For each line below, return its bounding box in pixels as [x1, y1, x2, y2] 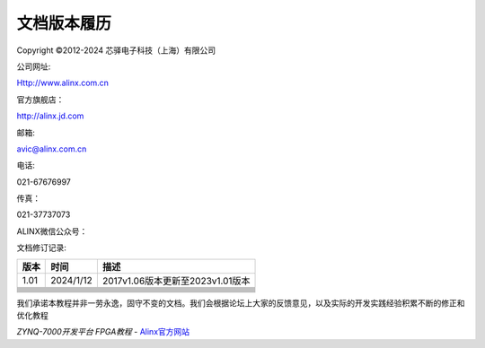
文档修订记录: [16, 242, 67, 253]
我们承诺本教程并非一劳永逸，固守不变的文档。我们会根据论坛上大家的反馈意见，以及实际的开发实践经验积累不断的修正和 [16, 297, 465, 309]
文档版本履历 [16, 13, 112, 33]
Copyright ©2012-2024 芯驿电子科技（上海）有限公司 [16, 45, 216, 56]
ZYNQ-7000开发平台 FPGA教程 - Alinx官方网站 [16, 326, 190, 337]
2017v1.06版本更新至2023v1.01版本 [101, 274, 251, 287]
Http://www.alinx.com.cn [16, 77, 110, 89]
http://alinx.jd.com [16, 110, 84, 121]
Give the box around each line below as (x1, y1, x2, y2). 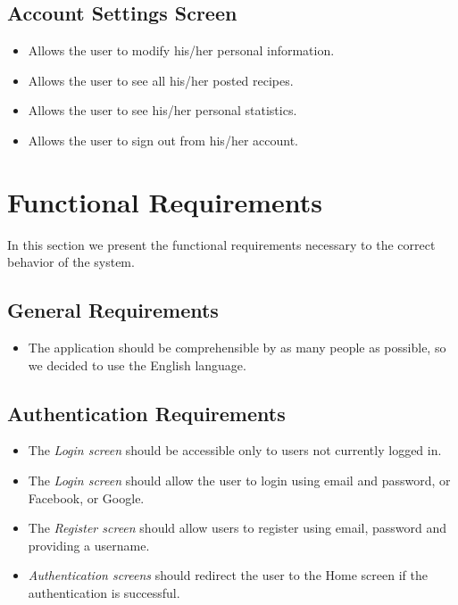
--------------------------------------------------
## Aim of the exercise
Print the records above exactly as they stand, but leave out the pictures.

## Task result
For each line below, return its bounding box in pixels as [x1, y1, x2, y2] 
文档修订记录: [16, 242, 67, 253]
我们承诺本教程并非一劳永逸，固守不变的文档。我们会根据论坛上大家的反馈意见，以及实际的开发实践经验积累不断的修正和 [16, 297, 465, 309]
文档版本履历 [16, 13, 112, 33]
Copyright ©2012-2024 芯驿电子科技（上海）有限公司 [16, 45, 216, 56]
ZYNQ-7000开发平台 FPGA教程 - Alinx官方网站 [16, 326, 190, 337]
2017v1.06版本更新至2023v1.01版本 [101, 274, 251, 287]
Http://www.alinx.com.cn [16, 77, 110, 89]
http://alinx.jd.com [16, 110, 84, 121]
Give the box around each line below as (x1, y1, x2, y2). 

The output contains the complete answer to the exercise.